El 10-K405 es una divulgación financiera primaria exigida por la SEC, y sus secciones de factores de riesgo están redactadas con precisión legal. En ese documento, Nvidia advertía a los inversores sobre las pérdidas continuas y los riesgos relacionados con la liquidez. El lenguaje subraya que, incluso después de la OPI, la compañía seguía advirtiendo sobre incertidumbre financiera. Para una empresa que ya había abandonado una línea de productos, dependía de un único socio de licencias para ingresos clave y había contraído deuda garantizada para financiar sus operaciones, las advertencias destacaban la posibilidad de una tensión financiera grave si los resultados o las necesidades de financiamiento empeoraban.

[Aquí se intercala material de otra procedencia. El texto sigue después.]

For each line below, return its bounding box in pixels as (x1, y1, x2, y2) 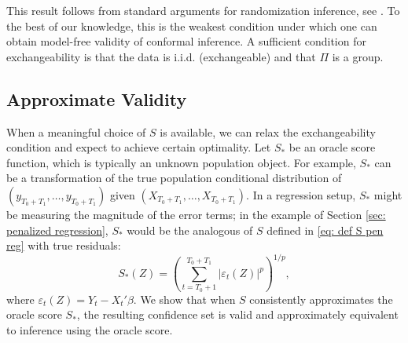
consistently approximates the (249, 290, 393, 307)
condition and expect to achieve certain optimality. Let (6, 139, 271, 155)
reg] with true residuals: (6, 237, 121, 254)
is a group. (332, 48, 384, 64)
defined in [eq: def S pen (266, 221, 384, 238)
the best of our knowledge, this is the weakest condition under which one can (6, 17, 377, 34)
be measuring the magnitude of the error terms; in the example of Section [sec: (6, 206, 386, 222)
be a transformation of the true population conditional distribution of (6, 170, 342, 186)
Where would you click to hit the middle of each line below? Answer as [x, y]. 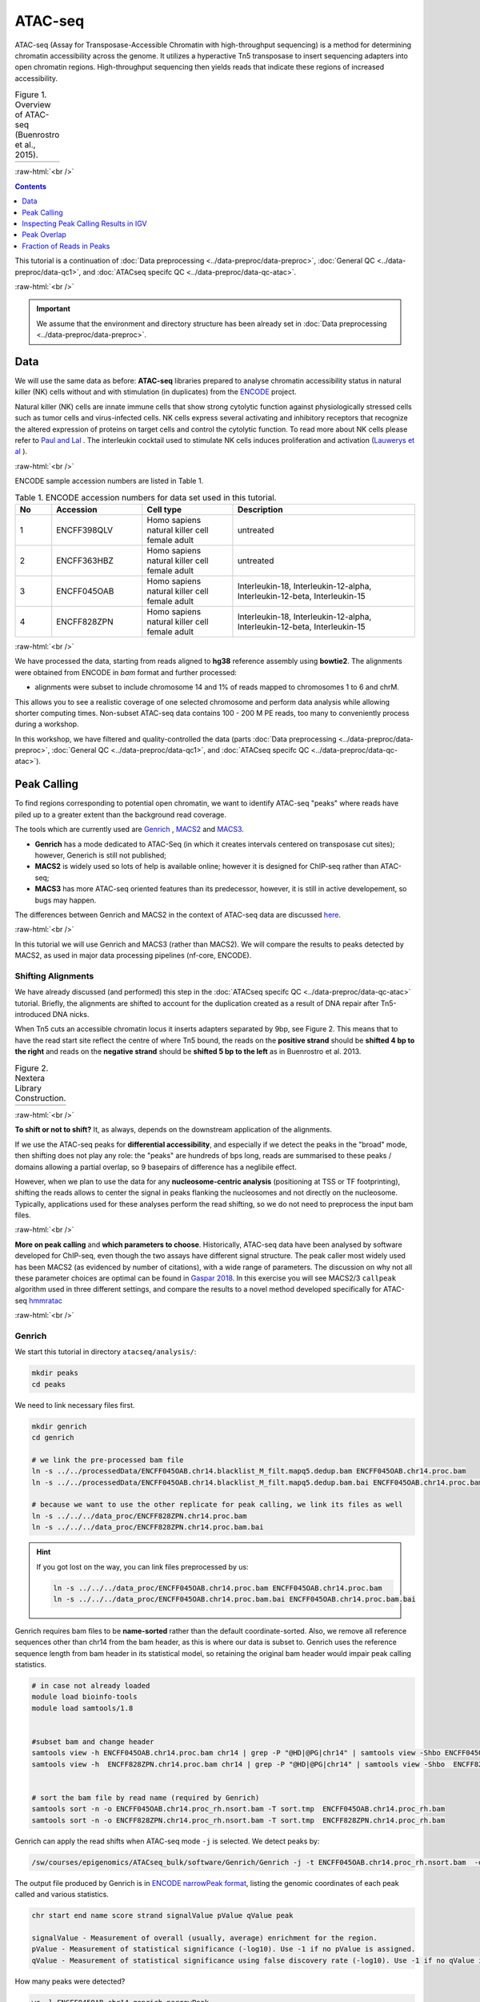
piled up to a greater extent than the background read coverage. [121, 814]
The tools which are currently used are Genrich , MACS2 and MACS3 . [129, 830]
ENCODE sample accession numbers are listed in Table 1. [109, 481]
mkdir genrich [59, 1426]
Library [28, 1087]
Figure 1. [31, 94]
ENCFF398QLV [85, 530]
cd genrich [53, 1438]
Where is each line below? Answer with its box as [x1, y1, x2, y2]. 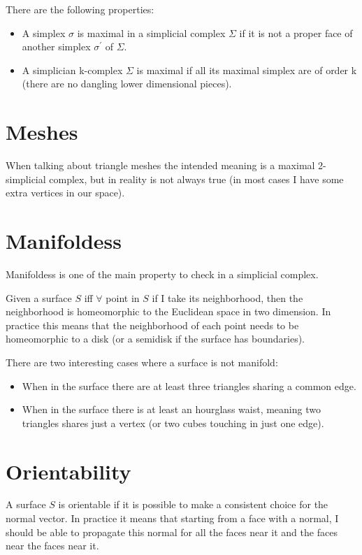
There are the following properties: [6, 2, 154, 16]
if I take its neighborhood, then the [152, 290, 303, 305]
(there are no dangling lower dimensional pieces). [22, 76, 232, 91]
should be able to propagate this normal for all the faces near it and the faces [6, 524, 338, 539]
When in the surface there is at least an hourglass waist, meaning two [22, 402, 321, 417]
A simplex [22, 25, 66, 40]
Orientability [6, 456, 131, 485]
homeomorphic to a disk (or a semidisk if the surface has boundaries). [6, 331, 305, 346]
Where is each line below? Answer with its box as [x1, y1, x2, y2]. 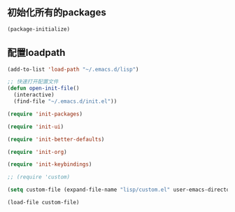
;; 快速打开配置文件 [7, 78, 59, 85]
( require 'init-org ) [7, 148, 68, 155]
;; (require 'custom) [7, 174, 71, 181]
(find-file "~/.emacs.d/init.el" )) [13, 98, 117, 105]
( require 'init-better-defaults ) [7, 136, 105, 143]
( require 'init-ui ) [7, 123, 64, 130]
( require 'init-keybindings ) [7, 161, 92, 168]
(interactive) [13, 92, 55, 99]
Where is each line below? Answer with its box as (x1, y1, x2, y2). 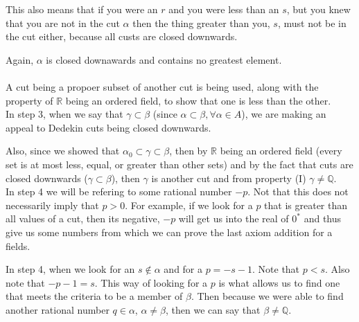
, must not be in (277, 15, 347, 30)
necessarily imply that (6, 197, 99, 212)
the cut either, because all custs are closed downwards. (6, 29, 238, 44)
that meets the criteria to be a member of (6, 289, 183, 303)
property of (6, 93, 53, 107)
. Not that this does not (247, 184, 349, 199)
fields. (6, 238, 30, 253)
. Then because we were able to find (191, 289, 344, 303)
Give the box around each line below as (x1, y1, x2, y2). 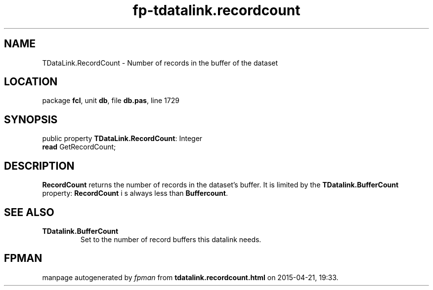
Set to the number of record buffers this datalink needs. (80, 235, 261, 244)
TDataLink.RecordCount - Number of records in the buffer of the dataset (42, 58, 278, 67)
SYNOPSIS (4, 113, 58, 126)
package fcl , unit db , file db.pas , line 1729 (42, 96, 179, 105)
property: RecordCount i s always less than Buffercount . (42, 189, 228, 198)
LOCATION (4, 75, 58, 88)
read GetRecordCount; (42, 143, 116, 151)
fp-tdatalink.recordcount (132, 2, 301, 19)

Un patrón de crisis que moldeó el ADN corporativo
El registro completo de las presentaciones de Nvidia en los años 90, accesible a través del archivo EDGAR de la SEC de la compañía, pinta el retrato de una startup que sobrevivió no por un movimiento decisivo, sino por una cadena de apuestas calculadas e improvisaciones financieras. El fracaso del NV1 forzó un giro de producto. El acuerdo de licencias con STMicroelectronics proporcionó flujo de caja durante la transición. El acuerdo de préstamo de septiembre de 1998 compró tiempo para la OPI. Y la OPI en sí misma proporcionó el capital necesario para financiar la siguiente generación de chips.